From these everyday encounters, she began to paint what would later become her two most iconic series, both represented in this exhibition: Shadow Paintings (2020-2022) and Haunted House (2022). Painted with vivid colours and gestural brushstrokes, they reflect her commitment to figuration while abstraction ascends with her sensitivity and compassion towards her surroundings. As the shadows grow longer, the cityscape, familiar to any New Yorker in the outer boroughs, rises from the wet cobalt and marigold sidewalks like an impressionistic water mirror.
The symphony of colours resonates in the series of still lifes. Her home in East Williamsburg, Brooklyn, becomes a study in total artistic immersion. No surface is left untouched by Brown’s vision, or her brush. Even the collectibles - from the Japanese peacock screen to the skulls from her husband’s dental practice, the Danish design classic The Egg, figurines from her mother’s travels and other ephemera - bear Brown’s imprint, full of life. By delving into the details of her own home, she uncovers a portrait of herself, the person who has just left the roomor is standing just outside the frame.
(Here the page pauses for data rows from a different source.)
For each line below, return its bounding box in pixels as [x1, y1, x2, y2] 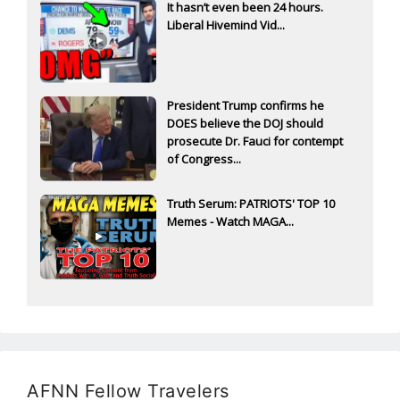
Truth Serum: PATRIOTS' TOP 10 [167, 195, 335, 212]
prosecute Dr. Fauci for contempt [167, 132, 343, 149]
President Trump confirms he [167, 96, 324, 113]
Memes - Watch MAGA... [167, 212, 294, 229]
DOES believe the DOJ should [167, 114, 323, 131]
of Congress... [167, 150, 241, 167]
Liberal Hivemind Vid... [167, 16, 285, 33]

There are two kinds of paintings; the ones you see, and the ones you remember. Brown’s works belong to the latter. They take us back to the materiality of painting, to the physical encounter. It roots us in the moments, and, perhaps, in life itself.
Deborah Brown (b. 1955, California) holds an BA from Yale University and an MFA from Indiana University. Her work is widely represented in national and international museum and private collections, including the ICA, Miami, and the Portland Museum of Art, Maine, by donation from the Alex Katz Foundation. This marks her first solo in Scandinavia. Brown lives and works in East Williamsburg, Brooklyn, New York.
"Memento Mori" opens February 23rd and will be on view through March 23rd.